The prevalence and antimicrobial susceptibilities of Staphylococci and Streptococci were assessed from subclinical mastitis cases. One hundred Coagulase-Negative Staphylococci (CNS) and 34 Streptoccocci were identified. The most frequently isolated species were Staphylococcus haemolyticus (27%) and Staphylococcus
simulans (24%). Susceptible CNS species revealed the highest resistance to penicillin G (58%), ampicillin (48%), neomycin (20%), and oleandomycin (14%). CNS methicillin resistance rates within 82 isolates were 21.95% and 1.22% by disk diffusion and PCR methods, respectively. These results suggested the disk diffusion
method
was more prone to yield false positives. Partial sequencing of the 16S rRNA region from the mecA carrying isolate (S. haemolyticus) was homologous with S. haemolyticus sequences/accessions obtained from GenBank. However, the mecA gene sequence from this isolate was more closely allied with the S. aureus mecA
gene of human origins. Identical sequence data was acquired from the National Center for Biotechnology Information (NCBI) database, suggesting horizontal gene transfer between the two species. CNS β-lactamase activity within 81 isolates was 29.63%. The most frequently isolated Streptococcus species were S. uberis (52%)
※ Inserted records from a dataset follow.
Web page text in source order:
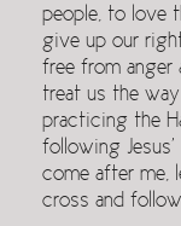
people, to love
give up our
free from anger
treat us the
practicing the
following
come after me,
cross and follow
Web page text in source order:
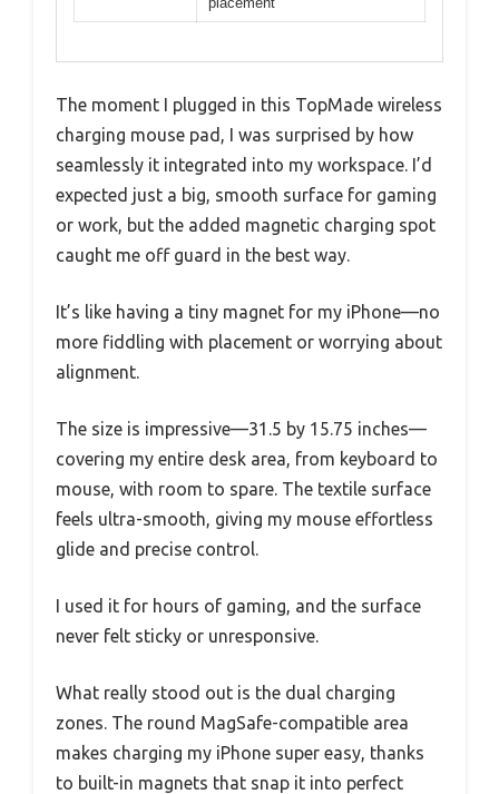
The moment I plugged in this TopMade wireless
charging mouse pad, I was surprised by how
seamlessly it integrated into my workspace. I’d
expected just a big, smooth surface for gaming
or work, but the added magnetic charging spot
caught me off guard in the best way.
It’s like having a tiny magnet for my iPhone—no
more fiddling with placement or worrying about
alignment.
The size is impressive—31.5 by 15.75 inches—
covering my entire desk area, from keyboard to
mouse, with room to spare. The textile surface
feels ultra-smooth, giving my mouse effortless
glide and precise control.
I used it for hours of gaming, and the surface
never felt sticky or unresponsive.
What really stood out is the dual charging
zones. The round MagSafe-compatible area
makes charging my iPhone super easy, thanks
to built-in magnets that snap it into perfect
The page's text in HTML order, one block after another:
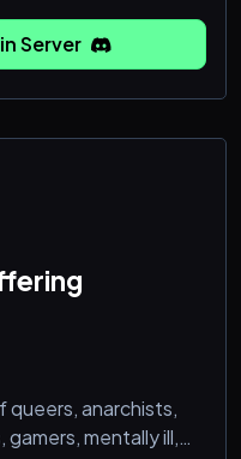
Server
anarchists,
mentally ill,
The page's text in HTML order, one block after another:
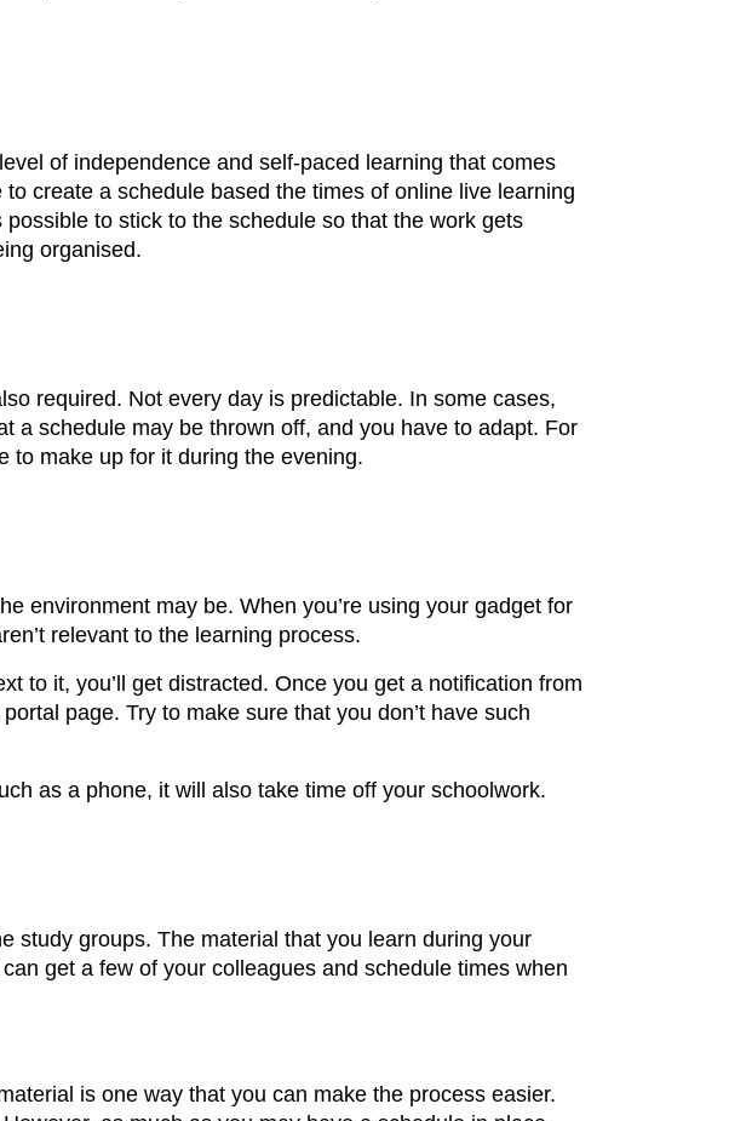
of independence and self-paced learning that comes
create a schedule based the times of online live learning
to stick to the schedule so that the work gets
organised.
required. Not every day is predictable. In some cases,
a schedule may be thrown off, and you have to adapt. For
to make up for it during the evening.
environment may be. When you’re using your gadget for
relevant to the learning process.
to it, you’ll get distracted. Once you get a notification from
page. Try to make sure that you don’t have such
as a phone, it will also take time off your schoolwork.
study groups. The material that you learn during your
get a few of your colleagues and schedule times when
is one way that you can make the process easier.
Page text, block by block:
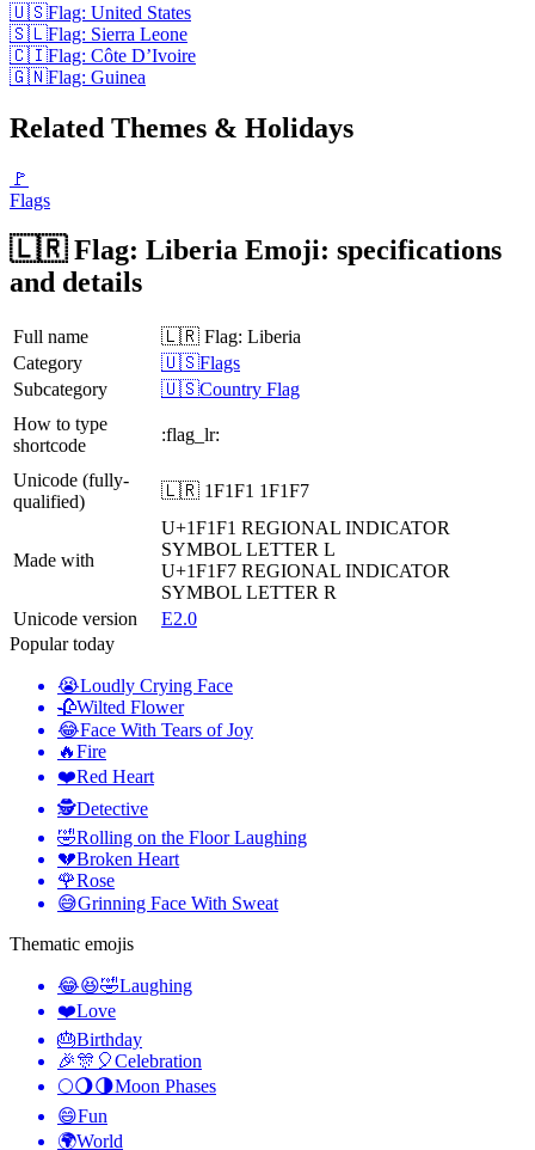
🇺🇸Flag: United States
🇸🇱Flag: Sierra Leone
🇨🇮Flag: Côte D’Ivoire
🇬🇳Flag: Guinea
Related Themes & Holidays
🚩
Flags
🇱🇷 Flag: Liberia Emoji: specifications
and details
Full name
🇱🇷 Flag: Liberia
Category
🇺🇸Flags
Subcategory
🇺🇸Country Flag
How to type
shortcode
:flag_lr:
Unicode (fully-
qualified)
🇱🇷 1F1F1 1F1F7
Made with
U+1F1F1 REGIONAL INDICATOR
SYMBOL LETTER L
U+1F1F7 REGIONAL INDICATOR
SYMBOL LETTER R
Unicode version
E2.0
Popular today
😭Loudly Crying Face
🥀Wilted Flower
😂Face With Tears of Joy
🔥Fire
❤️Red Heart
🕵️Detective
🤣Rolling on the Floor Laughing
💔Broken Heart
🌹Rose
😅Grinning Face With Sweat
Thematic emojis
😂😆🤣Laughing
❤️Love
🎂Birthday
🎉🎊🎈Celebration
🌕🌖🌗Moon Phases
😄Fun
🌍World
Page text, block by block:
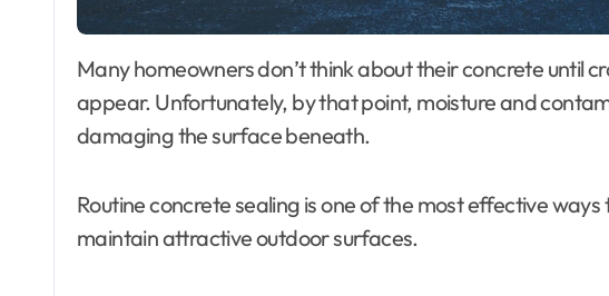
Many homeowners don’t think about their concrete until cracks, stains, or fading begin to
appear. Unfortunately, by that point, moisture and
damaging the surface beneath.
Routine concrete sealing is one of the most effective
maintain attractive outdoor surfaces.
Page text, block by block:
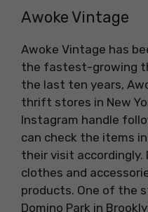
Awoke Vintage
Awoke Vintage has
the fastest-growing
the last ten years,
thrift stores in New
Instagram handle
can check the items
their visit accordingly.
clothes and
products. One of the
Domino Park in
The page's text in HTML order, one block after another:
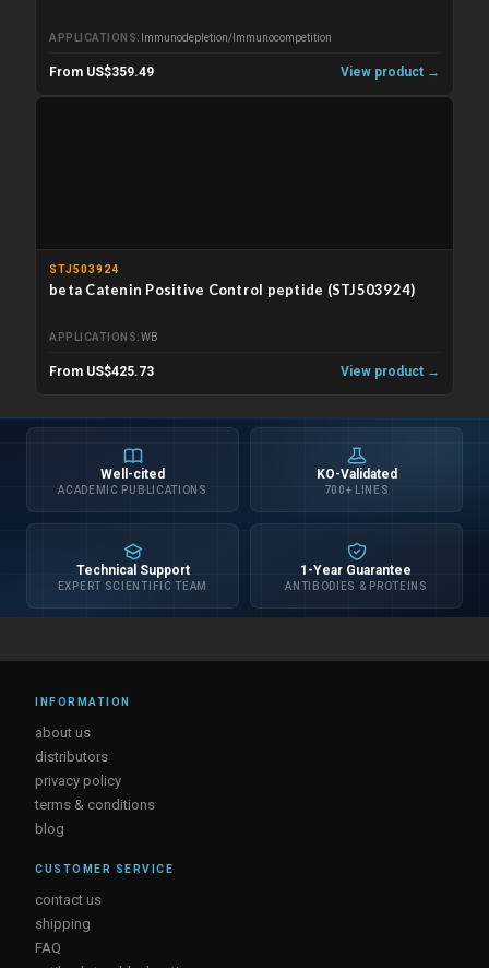
APPLICATIONS Immunodepletion/Immunocompetition
From US$359.49 View product →
STJ503924
beta Catenin Positive Control peptide (STJ503924)
APPLICATIONS WB
From US$425.73 View product →
Well-cited
ACADEMIC PUBLICATIONS
KO-Validated
700+ LINES
Technical Support
EXPERT SCIENTIFIC TEAM
1-Year Guarantee
ANTIBODIES & PROTEINS
INFORMATION
about us
distributors
privacy policy
terms & conditions
blog
CUSTOMER SERVICE
contact us
shipping
FAQ
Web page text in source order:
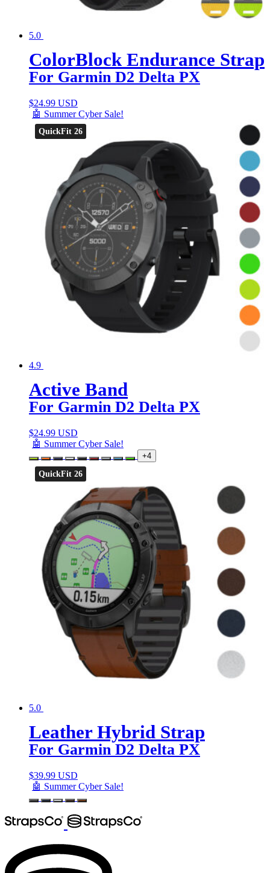
5.0
ColorBlock Endurance Strap
For Garmin D2 Delta PX
$24.99 USD
🤖 Summer Cyber Sale!
QuickFit 26
4.9
Active Band
For Garmin D2 Delta PX
$24.99 USD
🤖 Summer Cyber Sale!
+4
QuickFit 26
5.0
Leather Hybrid Strap
For Garmin D2 Delta PX
$39.99 USD
🤖 Summer Cyber Sale!

and S. agalactiae (15%). Oleandomycin was the least effective antimicrobial agent on these isolates with 59% susceptibility. Results indicated that CNS and Streptococci exhibited various antimicrobial resistance responses. Consequently, isolation and identification of udder pathogens in herds suffering from subclinical
agents is essential to select the most effective antimicrobial agent. Moreover, multiple resistance features of methicillin resistant (MR) isolates should be considered during antimicrobial susceptibility tests.